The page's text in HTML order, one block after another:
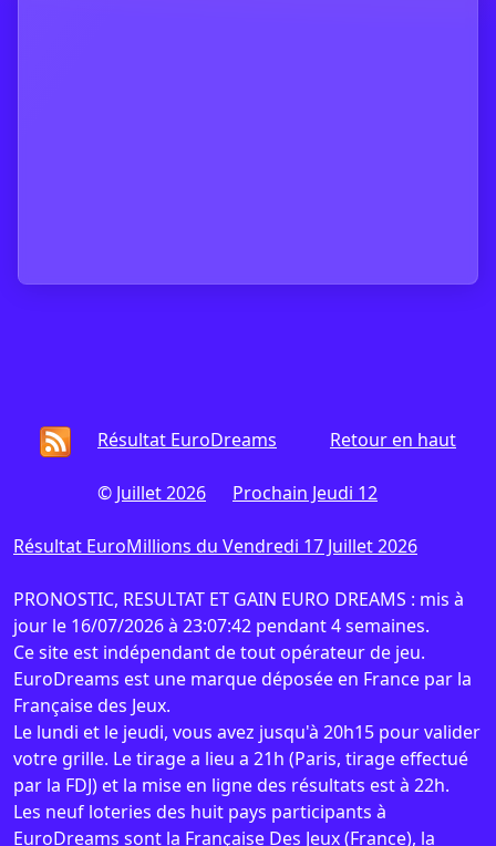
Retour en haut
Résultat EuroDreams
© Juillet 2026 Prochain Jeudi 12
Résultat EuroMillions du Vendredi 17 Juillet 2026
PRONOSTIC, RESULTAT ET GAIN EURO DREAMS : mis à
jour le 16/07/2026 à 23:07:42 pendant 4 semaines.
Ce site est indépendant de tout opérateur de jeu.
EuroDreams est une marque déposée en France par la
Française des Jeux.
Le lundi et le jeudi, vous avez jusqu'à 20h15 pour valider
votre grille. Le tirage a lieu a 21h (Paris, tirage effectué
par la FDJ) et la mise en ligne des résultats est à 22h.
Les neuf loteries des huit pays participants à
EuroDreams sont la Française Des Jeux(France), la
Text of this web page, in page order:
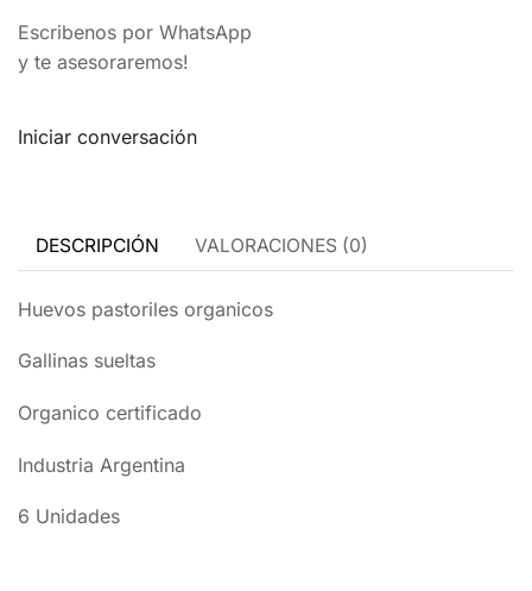
Escribenos por WhatsApp
y te asesoraremos!
Iniciar conversación
DESCRIPCIÓN VALORACIONES (0)
Huevos pastoriles organicos
Gallinas sueltas
Organico certificado
Industria Argentina
6 Unidades
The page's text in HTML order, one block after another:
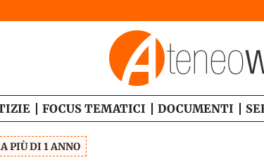
FOCUS TEMATICI DOCUMENTI
PIÙ DI 1 ANNO
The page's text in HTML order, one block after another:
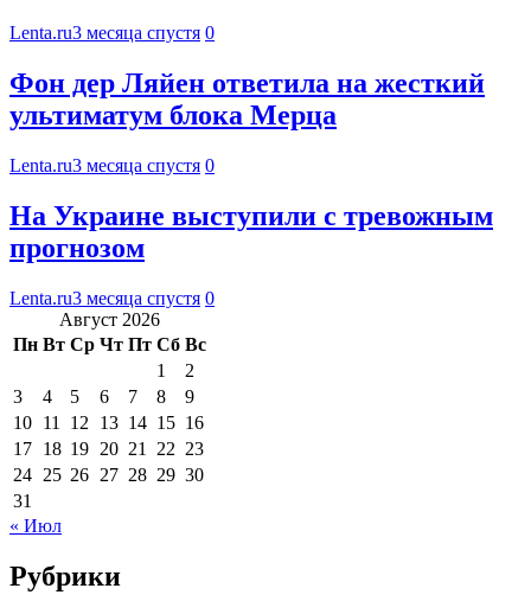
Lenta.ru3 месяца спустя 0
Фон дер Ляйен ответила на жесткий
ультиматум блока Мерца
Lenta.ru3 месяца спустя 0
На Украине выступили с тревожным
прогнозом
Lenta.ru3 месяца спустя 0
Август 2026
Пн Вт Ср Чт Пт Сб Вс
1
2
3
4 5 6 7 8
9
10 11 12 13 14 15 16
17 18 19 20 21 22 23
24 25 26 27 28 29 30
31
« Июл
Рубрики
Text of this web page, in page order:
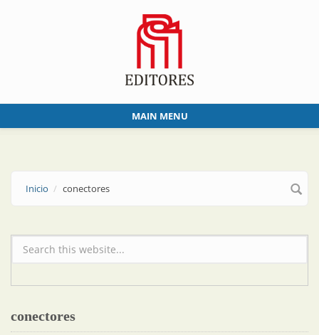
MAIN MENU
Inicio conectores
Formulario de búsqueda
conectores
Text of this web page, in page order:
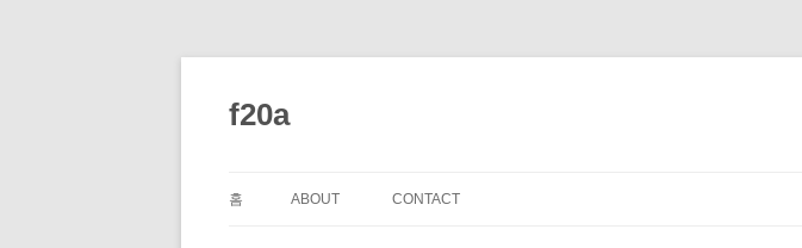
로
건
f20a
홈 ABOUT CONTACT
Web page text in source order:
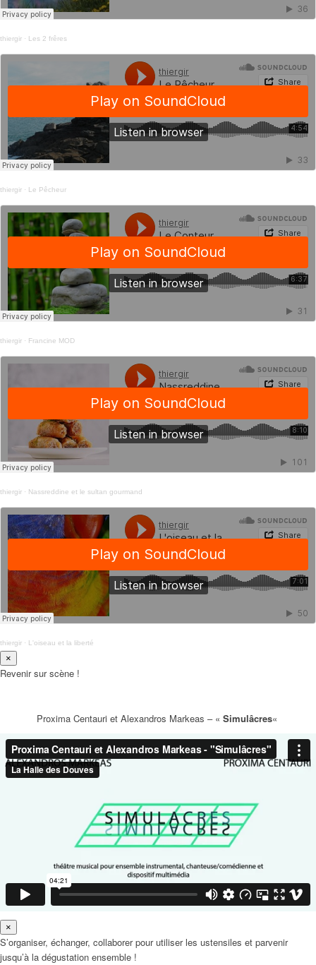
thiergir · Les 2 frêres
thiergir · Le Pêcheur
thiergir · Francine MOD
thiergir · Nassreddine et le sultan gourmand
thiergir · L'oiseau et la liberté
×
Revenir sur scène !
Proxima Centauri et Alexandros Markeas – « Simulâcres«
×
S’organiser, échanger, collaborer pour utiliser les ustensiles et parvenir
jusqu’à la dégustation ensemble !
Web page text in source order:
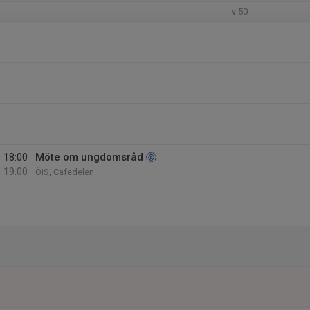
v.50
18:00
19:00
Möte om ungdomsråd
ÖIS, Cafedelen
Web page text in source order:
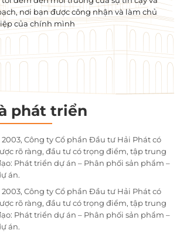
nơi bạn được công nhận và làm chủ
của chính mình
phát triển
Công ty Cổ phần Đầu tư Hải Phát có
rõ ràng, đầu tư có trọng điểm, tập trung
Phát triển dự án – Phân phối sản phẩm –
án.
Công ty Cổ phần Đầu tư Hải Phát có
rõ ràng, đầu tư có trọng điểm, tập trung
Phát triển dự án – Phân phối sản phẩm –
án.
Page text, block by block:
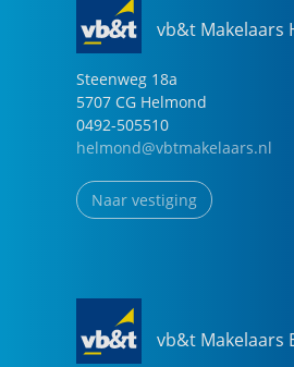
vb&t Makelaars
Steenweg 18a
5707 CG Helmond
0492-505510
helmond@vbtmakelaars.nl
Naar vestiging
vb&t Makelaars
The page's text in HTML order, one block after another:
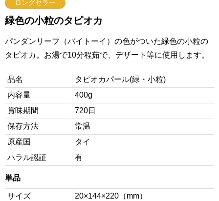
ロングセラー
緑色の小粒のタピオカ
パンダンリーフ（バイトーイ）の色がついた緑色の小粒の
タピオカ。お湯で10分程茹で、デザート等に使用します。
品名
タピオカパール(緑・小粒)
内容量
400g
賞味期間
720日
保存方法
常温
原産国
タイ
ハラル認証
有
単品
サイズ
20×144×220（mm）

--------------------------------

The problem. Reproduce each entry verbatim, excluding any embedded images.

Response.
The page's text in HTML order, one block after another:
Retour en haut
Résultat EuroDreams
© Juillet 2026 Prochain Jeudi 12
Résultat EuroMillions du Vendredi 17 Juillet 2026
PRONOSTIC, RESULTAT ET GAIN EURO DREAMS : mis à
jour le 16/07/2026 à 23:07:42 pendant 4 semaines.
Ce site est indépendant de tout opérateur de jeu.
EuroDreams est une marque déposée en France par la
Française des Jeux.
Le lundi et le jeudi, vous avez jusqu'à 20h15 pour valider
votre grille. Le tirage a lieu a 21h (Paris, tirage effectué
par la FDJ) et la mise en ligne des résultats est à 22h.
Les neuf loteries des huit pays participants à
EuroDreams sont la Française Des Jeux(France), la
Text of this web page, in page order:
Escribenos por WhatsApp
y te asesoraremos!
Iniciar conversación
DESCRIPCIÓN VALORACIONES (0)
Huevos pastoriles organicos
Gallinas sueltas
Organico certificado
Industria Argentina
6 Unidades
The page's text in HTML order, one block after another:
FOCUS TEMATICI DOCUMENTI
PIÙ DI 1 ANNO
The page's text in HTML order, one block after another:
Lenta.ru3 месяца спустя 0
Фон дер Ляйен ответила на жесткий
ультиматум блока Мерца
Lenta.ru3 месяца спустя 0
На Украине выступили с тревожным
прогнозом
Lenta.ru3 месяца спустя 0
Август 2026
Пн Вт Ср Чт Пт Сб Вс
1
2
3
4 5 6 7 8
9
10 11 12 13 14 15 16
17 18 19 20 21 22 23
24 25 26 27 28 29 30
31
« Июл
Рубрики
Text of this web page, in page order:
MAIN MENU
Inicio conectores
Formulario de búsqueda
conectores
Text of this web page, in page order:
로
건
f20a
홈 ABOUT CONTACT
Web page text in source order:
thiergir · Les 2 frêres
thiergir · Le Pêcheur
thiergir · Francine MOD
thiergir · Nassreddine et le sultan gourmand
thiergir · L'oiseau et la liberté
×
Revenir sur scène !
Proxima Centauri et Alexandros Markeas – « Simulâcres«
×
S’organiser, échanger, collaborer pour utiliser les ustensiles et parvenir
jusqu’à la dégustation ensemble !
Web page text in source order:
v.50
18:00
19:00
Möte om ungdomsråd
ÖIS, Cafedelen
Web page text in source order:
nơi bạn được công nhận và làm chủ
của chính mình
phát triển
Công ty Cổ phần Đầu tư Hải Phát có
rõ ràng, đầu tư có trọng điểm, tập trung
Phát triển dự án – Phân phối sản phẩm –
án.
Công ty Cổ phần Đầu tư Hải Phát có
rõ ràng, đầu tư có trọng điểm, tập trung
Phát triển dự án – Phân phối sản phẩm –
án.
Page text, block by block:
vb&t Makelaars
Steenweg 18a
5707 CG Helmond
0492-505510
helmond@vbtmakelaars.nl
Naar vestiging
vb&t Makelaars
The page's text in HTML order, one block after another:
ロングセラー
緑色の小粒のタピオカ
パンダンリーフ（バイトーイ）の色がついた緑色の小粒の
タピオカ。お湯で10分程茹で、デザート等に使用します。
品名
タピオカパール(緑・小粒)
内容量
400g
賞味期間
720日
保存方法
常温
原産国
タイ
ハラル認証
有
単品
サイズ
20×144×220（mm）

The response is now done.